The cycle’s core methodological commitment—to hold the complexity of the AI moment without collapsing it into premature resolution—is the practical expression of Ostrom’s anti-panacea principle. The triumphalist who celebrates AI as pure liberation and the alarmist who condemns it as pure catastrophe are both reaching for panaceas: clean resolutions that substitute ideological comfort for the honest difficulty of diagnosis. The silent middle that the cycle identifies—those who hold both truths simultaneously—is the position that Ostrom’s diagnostic approach demands.
In the specific domain of AI governance, the principle challenges every faction in the debate. Just make it open—open-source everything and transparency will solve the problem—is a panacea: a single solution proposed for a problem whose defining feature is its diversity. Just regulate it—pass the right law and the harms will be contained—is a panacea: a single authority presuming to govern what no single authority can know. Just align it—solve the technical alignment problem and governance becomes unnecessary—is a panacea: a technical fix proposed for what is fundamentally an institutional and political challenge. Ostrom’s diagnostic alternative asks: what kind of resource is this specific AI application, at what scale does this specific harm live, in what community, with what available institutional repertoire? The answers differ by case, and so should the governance responses.
The explicit formulation of the anti-panacea principle came in a 2007 paper titled “A Diagnostic Approach for Going Beyond Panaceas,” co-authored with Marco Janssen and John Anderies, and was consolidated in Ostrom’s 2009 Nobel lecture. The paper identified two dominant panaceas in environmental governance: privatization (give individuals property rights and let markets allocate) and centralized state management (impose rules from above and enforce them through bureaucracy). Both had been applied wholesale across radically different contexts, often producing the opposite of their intended effects. The solution Ostrom proposed was not a third panacea but a method: a systematic diagnostic approach that maps the features of the resource, the community, and the institutional environment before prescribing anything.
The principle had a self-reflexive moment that Ostrom acknowledged with characteristic honesty. She came to regret that the term “design principles” had confused many readers into treating the eight principles as a checklist rather than a diagnostic lens. In a footnote to her Nobel lecture she confessed she might have used “best practices” instead, precisely because “design principle” sounded too much like a blueprint. A framework that applies its own central warning to itself—insisting that even the design principles must not become a panacea—is the rarest kind of intellectual achievement: a theory that means it.
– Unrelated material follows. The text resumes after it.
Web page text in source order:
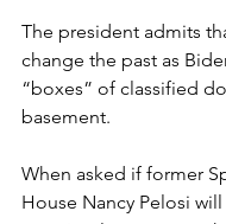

The appeal of elegance over truth. The deeper reason panaceas are seductive is not merely practical but aesthetic: a single clean solution is beautiful, and the messy plurality of diagnostic, context-specific governance is ugly by comparison. Ostrom understood this temptation and refused it on principle. The rejection of complexity in favor of the elegant model is not rigor. It is a failure of nerve dressed up as parsimony. The AI commons is genuinely complex, and a governance theory that flatters us with simplicity is lying.
Diagnosis as the alternative. The diagnostic method Ostrom developed asks a structured set of questions about any governance problem: what are the attributes of the resource system; what are the attributes of the resource units; what is the governance system; what are the attributes of the users; and how do these interact to produce outcomes? Applied to AI, this means refusing to treat “AI governance” as a single problem with a single answer, and instead asking: which AI application, which harms, which communities, which institutional capacities, at which scale? The different answers to these questions point toward genuinely different institutional responses—the data commons governance problem is not the compute-concentration problem, which is not the catastrophic-misuse problem, which is not the model-fairness problem.
The panacea test. A useful heuristic for evaluating AI governance proposals: if the proposal would govern all AI applications in all contexts through the same mechanism, it is probably a panacea and should be held with suspicion proportional to its universality. The more an approach insists on its universal applicability, the more likely it is that the insistence substitutes confidence for diagnosis. This is not an argument against coordination or common standards—which are themselves context-appropriate responses to specific problems of interoperability and catastrophic risk—but an argument against the reflex to reach for the single solution before completing the diagnostic work that would reveal which solutions are actually matched to which problems.